As a publicly-funded body, there is a heightened need to prove ad effectiveness. It added: “We stand together in support of Marketing Edinburgh as they try to crack the industry’s hardest brief; make sure the value of marketing is fully recognised, across boards, across budgets and for the benefit of all.”

Donnelly said that Edinburgh would be the only major city in the developed world without a destination marketing management organisation. He said that business tourism delivers £72m to business tourism and £16m to the film economy in addition to creating £99 for the city’s economy for every pound it spent in 2017/18,

The Scotsman reports that Edinburgh’s tourism industry is worth £1.5bn with 4.26 million people estimated to visit the city each year. The title reached out to the council which admitted it had to make an “unprecedented number of savings”. It added that the need to create a “balanced budget which promotes inclusivity and protects the most vulnerable in society… means we have to make tough choices.”

Donnelly pointed to the European Cities Marketing annual survey which outlined that the society already suffered from the lowest funding in Europe comparatively. The solution, he said, is to slow the rate of the cuts so the organisation can embrace a model that will enable it to better embrace private funding.

This allows it to create work like the This is Edinburgh (which he said delivered 50m back into the city from a 1m pound spend) and the forward-facing Edinburgh 2050 campaign.

He also wanted to underline that the organisation is not tooled to just attract tourists to the castle-city. “We don't spend much on tourism marketing, Amsterdam hasn't spent a dollar on an international campaign in about 10 years. The reputation of cities like Amsterdam and Edinburgh and Copenhagen means they don't need to, we are here to manage the city now. Our success has got us to this position. I think that is what the city genuinely needs.”

Currently, 250 entities invest hundreds of thousands of pounds into the group, this will have to increase to rebalance the budget.

Donnelly said: “We will come back with a counterproposal on a different level of funding and the strategy and tactics around that are to ensure we have a sustainable future. We've met and explained our thoughts on the cuts on councillors, MSPs and stakeholders, and the domestic and international support we are getting is significant.

“Housing social care and housing sit above us in terms of priorities, but the cuts are too deep and too quick, our counterproposal will allow us the time to find a new type of funding model and investment either from the private sector or other potential agencies.”

He concluded: “This will provide opportunities for the private sector.”
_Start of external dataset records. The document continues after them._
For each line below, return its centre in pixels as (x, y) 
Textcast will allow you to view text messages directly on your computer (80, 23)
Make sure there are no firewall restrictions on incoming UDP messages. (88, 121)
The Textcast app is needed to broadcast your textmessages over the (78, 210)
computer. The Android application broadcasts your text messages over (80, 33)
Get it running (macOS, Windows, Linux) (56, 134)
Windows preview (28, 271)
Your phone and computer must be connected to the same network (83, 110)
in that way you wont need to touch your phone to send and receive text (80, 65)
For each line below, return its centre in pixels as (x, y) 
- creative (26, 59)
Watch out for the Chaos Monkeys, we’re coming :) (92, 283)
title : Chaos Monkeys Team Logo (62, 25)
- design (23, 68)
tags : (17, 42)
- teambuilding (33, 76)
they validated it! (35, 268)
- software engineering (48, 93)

Pam Scobbie, creative director at Wire, reflected on the implications of the cuts. “There’s a definite need to shout more loudly about the value of marketing, especially when budget cuts bite. Regardless of changing finances or circumstances, it’s a crucial part of any plan for success, so it’s disappointing when that’s not recognised. But it’s encouraging that so many agencies and individuals are backing Marketing Edinburgh – as an industry-wide issue we need to stick together to tackle it properly”
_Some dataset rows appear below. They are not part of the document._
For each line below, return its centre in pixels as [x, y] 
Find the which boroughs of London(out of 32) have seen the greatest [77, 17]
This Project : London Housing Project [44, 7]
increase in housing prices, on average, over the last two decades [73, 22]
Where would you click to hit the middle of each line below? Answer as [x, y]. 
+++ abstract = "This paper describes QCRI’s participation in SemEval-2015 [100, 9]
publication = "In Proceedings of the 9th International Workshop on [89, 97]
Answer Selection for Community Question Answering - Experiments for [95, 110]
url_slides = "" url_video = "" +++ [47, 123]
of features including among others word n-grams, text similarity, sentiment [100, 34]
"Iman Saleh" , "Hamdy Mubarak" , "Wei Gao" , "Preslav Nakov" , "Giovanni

Read the full letter below.

The role of marketing is undervalued and misunderstood – it’s time to change that

“We need to cut budgets”. Five little words sure to strike fear in the heart of any marketeer. Because too often our work is top of the chopping pile, leaving us anxiously trying to prove that what we do matters. Trying to persuade those cynics who still view marketing as a tactical rather than strategic activity. Arguing that – when done well - it isn’t something fuzzy, intangible or easily dispensed with, but a driver of real value creation.

So, spare a thought for Marketing Edinburgh – the body that promotes Scotland’s Capital – who just days ago found out that the city of Edinburgh Council intends to almost immediately remove 64% of its budget from the organisation, rising to 89% in year two. The proposal - if passed - will go live in a little over eight weeks, leaving Edinburgh as the only major city in the developed world without a Destination Marketing Management Organisation.

This is despite Marketing Edinburgh having demonstrated that they return £99 to the local economy for every one pound spent by them. It ignores their central role in the £74M business tourism and £16M film promotion economies. And it undermines the work they do to attract investment from the private sector, which they completely reinvest in city campaigns.

They also run the city’s consumer digital channels, unite city stakeholders, facilitate thousands of conventions, support hundreds of film and TV productions...the list goes on.

But all this seemingly doesn’t matter to the Council, who want to pull the rug with no obvious contingency or regard for the damage that will be done.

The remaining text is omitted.